Figure 3: SA inflation, January 2019 to date (YoY % change)
Source: Thomson Reuters, Anchor
Considering SA’s food inflation specifically, it continues on an upward trajectory, reaching 8.6% YoY in June 2022, mainly driven by price increases for meat, bread/cereals, oils and fats and dairy/eggs. Prices for all meat categories held firm during June, albeit for different reasons. The cost of poultry meat increased due to global supply issues and disease outbreaks in key production areas (i.e., avian flu in China). This, combined with a weaker exchange rate and broad-based input cost pressures, drove local prices higher. In the case of red meat, beef carcass prices remained above R60.00/kg in June for A2/A3 grades but have seemingly since stabilised. The ongoing foot-and-mouth disease (FMD) issues around the country are also likely at play in the current price dynamics. The full impact of the commodity price shock of the war in Ukraine on grains and oilseeds is now apparent, with inflation on bread and cereals rising by 11.2% YoY and oils and fats recording a staggering 32.5% YoY. The latest empirical research by the Bureau of Food and Agriculture Policy (BFAP) indicates that it takes between 3 and 4 months for price shocks in grain and oilseed markets to fully manifest in retail prices, and the published June inflation data confirm this.
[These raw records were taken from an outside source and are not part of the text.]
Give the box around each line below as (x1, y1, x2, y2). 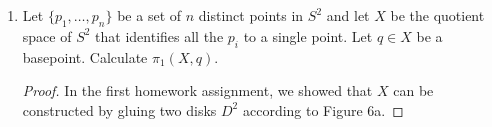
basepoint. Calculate (22, 46, 148, 67)
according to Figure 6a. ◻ (242, 99, 404, 120)
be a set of (117, 5, 182, 25)
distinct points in (198, 5, 304, 25)
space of (22, 25, 72, 46)
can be (393, 80, 434, 101)
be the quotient (390, 5, 485, 25)
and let (326, 5, 370, 25)
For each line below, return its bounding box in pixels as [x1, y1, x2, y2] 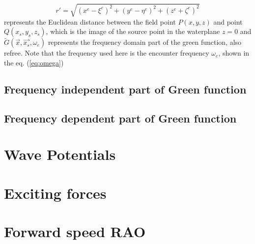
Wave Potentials [4, 144, 116, 164]
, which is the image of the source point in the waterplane [46, 26, 220, 36]
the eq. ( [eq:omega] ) [4, 57, 64, 67]
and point [213, 16, 243, 27]
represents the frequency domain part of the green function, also [48, 37, 242, 47]
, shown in [218, 48, 250, 58]
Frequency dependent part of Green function [4, 110, 237, 125]
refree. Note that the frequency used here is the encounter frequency [4, 48, 209, 58]
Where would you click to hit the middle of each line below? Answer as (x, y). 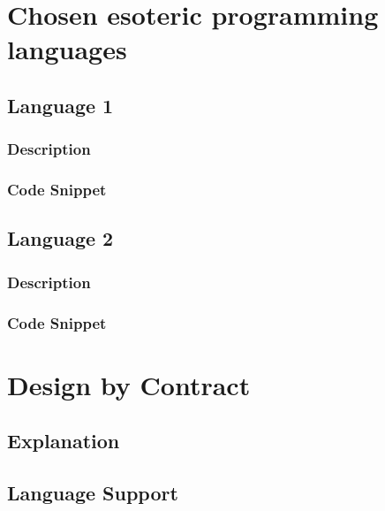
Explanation (64, 441)
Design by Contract (129, 384)
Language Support (93, 493)
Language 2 (60, 238)
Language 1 (60, 105)
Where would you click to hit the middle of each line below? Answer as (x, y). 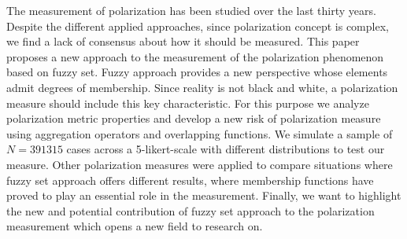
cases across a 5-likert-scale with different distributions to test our (226, 149)
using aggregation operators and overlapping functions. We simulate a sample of (200, 133)
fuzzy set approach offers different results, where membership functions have (190, 180)
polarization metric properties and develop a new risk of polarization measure (194, 118)
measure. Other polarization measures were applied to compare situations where (200, 164)
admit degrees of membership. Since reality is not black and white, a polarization (202, 87)
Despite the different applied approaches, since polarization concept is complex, (198, 26)
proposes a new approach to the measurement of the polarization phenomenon (195, 56)
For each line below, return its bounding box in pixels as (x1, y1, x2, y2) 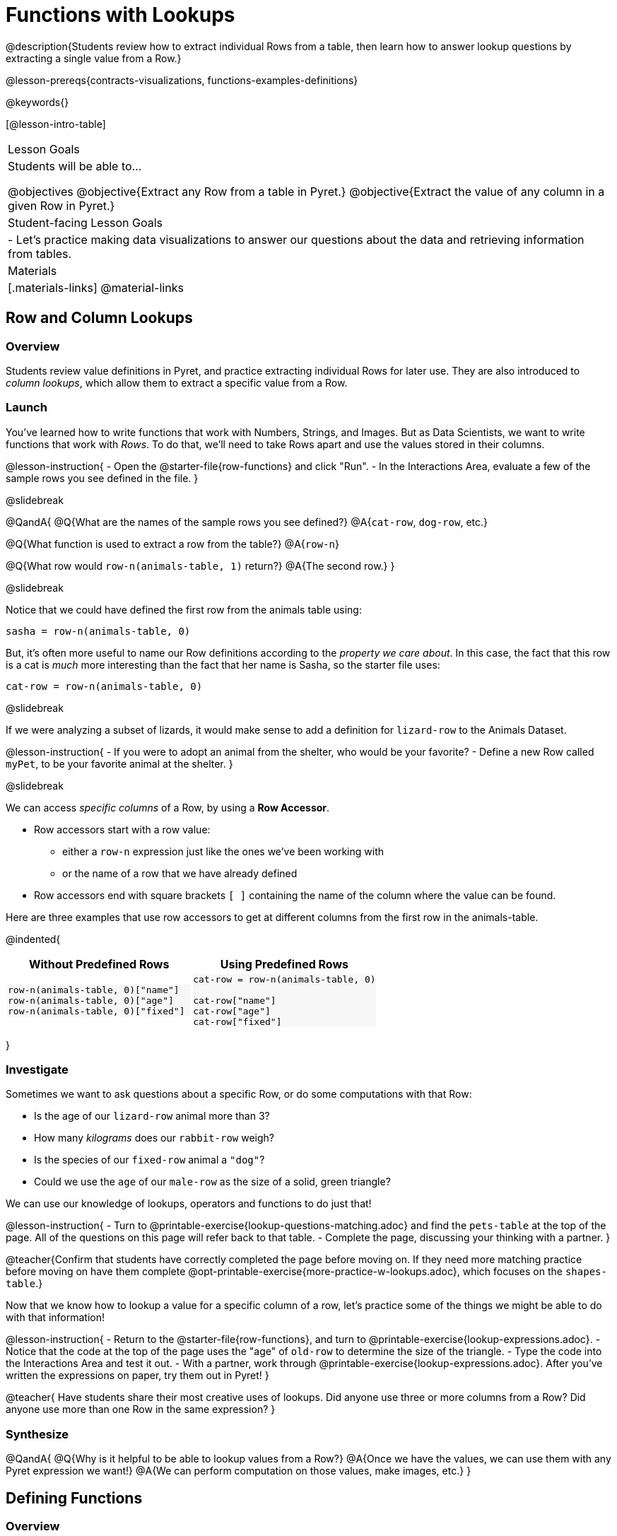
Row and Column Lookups (6, 309, 193, 327)
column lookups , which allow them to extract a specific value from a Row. (6, 376, 348, 389)
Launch (6, 400, 47, 415)
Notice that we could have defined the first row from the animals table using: (6, 603, 362, 616)
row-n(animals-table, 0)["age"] (8, 995, 174, 1006)
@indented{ (6, 932, 61, 945)
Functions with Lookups (6, 3, 235, 27)
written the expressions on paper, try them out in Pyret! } (6, 1369, 269, 1382)
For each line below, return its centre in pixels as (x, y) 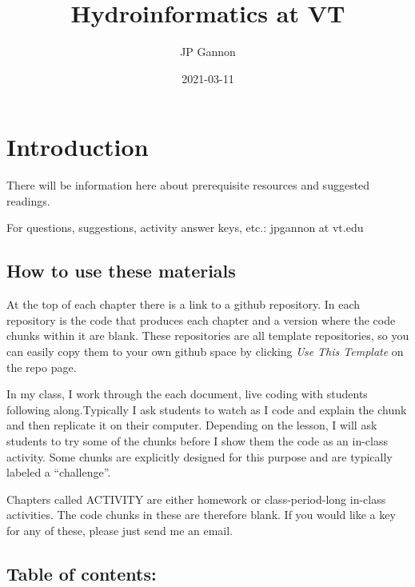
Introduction (78, 147)
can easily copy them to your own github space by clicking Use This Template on (205, 351)
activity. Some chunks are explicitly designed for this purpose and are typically (200, 456)
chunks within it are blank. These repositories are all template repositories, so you (208, 335)
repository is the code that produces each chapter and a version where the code (201, 319)
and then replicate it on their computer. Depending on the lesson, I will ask (192, 425)
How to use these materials (121, 271)
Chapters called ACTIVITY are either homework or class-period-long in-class (196, 499)
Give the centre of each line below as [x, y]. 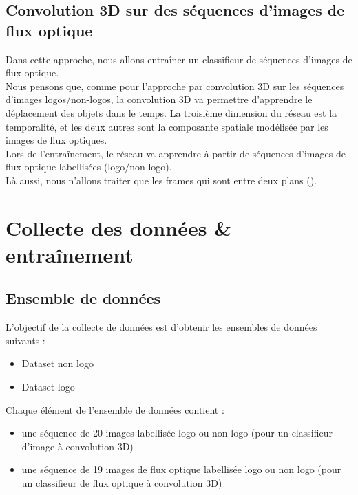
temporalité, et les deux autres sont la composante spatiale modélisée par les [167, 126]
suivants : [25, 340]
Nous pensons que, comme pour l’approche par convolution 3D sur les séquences [175, 86]
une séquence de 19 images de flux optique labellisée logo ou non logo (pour [181, 469]
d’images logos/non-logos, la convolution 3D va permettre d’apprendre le [159, 99]
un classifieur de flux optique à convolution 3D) [122, 483]
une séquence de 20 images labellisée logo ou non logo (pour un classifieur [177, 433]
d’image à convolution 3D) [77, 446]
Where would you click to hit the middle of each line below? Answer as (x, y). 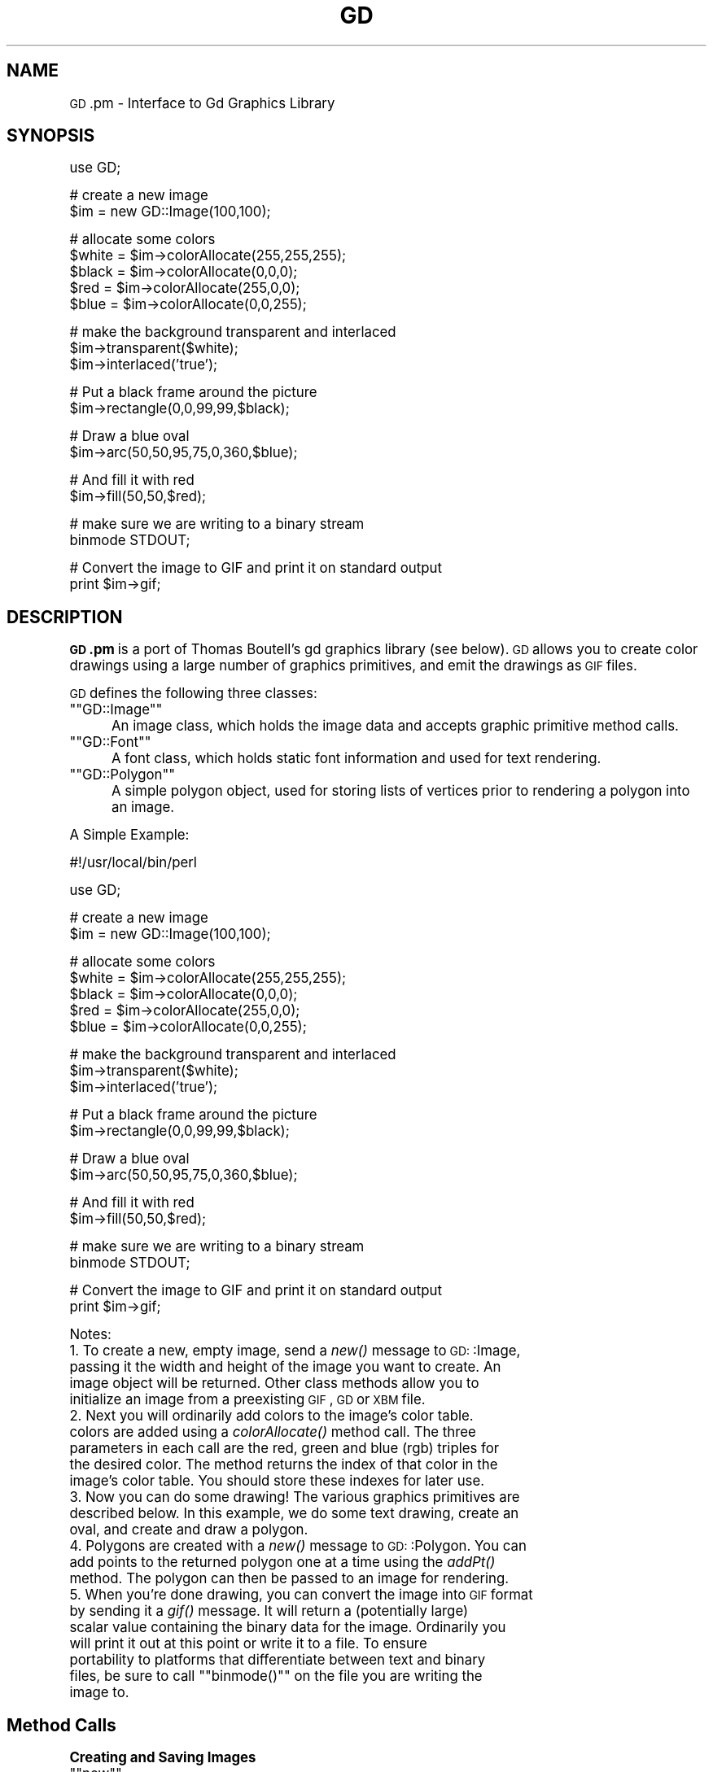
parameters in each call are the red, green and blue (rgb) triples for (284, 1449)
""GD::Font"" (110, 742)
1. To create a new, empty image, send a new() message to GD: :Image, (295, 1351)
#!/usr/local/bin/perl (133, 863)
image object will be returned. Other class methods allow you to (274, 1384)
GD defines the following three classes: (193, 694)
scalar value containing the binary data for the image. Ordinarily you (288, 1628)
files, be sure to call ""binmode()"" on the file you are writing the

Underlying global commodity prices did, however, ease in June due to aggressive increases in the US interest rate. Downward grain price trends gathered further momentum in July with talks of increased exports from the Black Sea region, such as Ukraine, which would affect global wheat availability and prices. After easing at the start of July, global maize and soybean prices regained momentum towards the middle of the month as heatwaves affected key production areas in the US and EU. Going forward, key factors to monitor would be weather issues in the Northern Hemisphere and the level and duration of the US Federal Reserve’s (Fed’s) interest rate adjustments. Higher interest rates will dampen demand for commodities and weigh on prices. This would also be transmitted to local prices but could be offset by a relatively weaker local currency as a weaker rand is associated with higher US interest rates.
It is also worthwhile noting that inflationary pressures over the past two months did not originate only from agricultural commodity and product prices but that there were cross-cutting issues related to manufacturing and distribution that affected food retail prices. An additional factor to consider for July is the severe loadshedding SA experienced in the first half of the month. However, the effect is difficult to quantify because it implies higher production costs and lower demand. Since higher production costs resulting from loadshedding are more immediate, these costs have the potential to contribute significantly to inflationary data for July and August.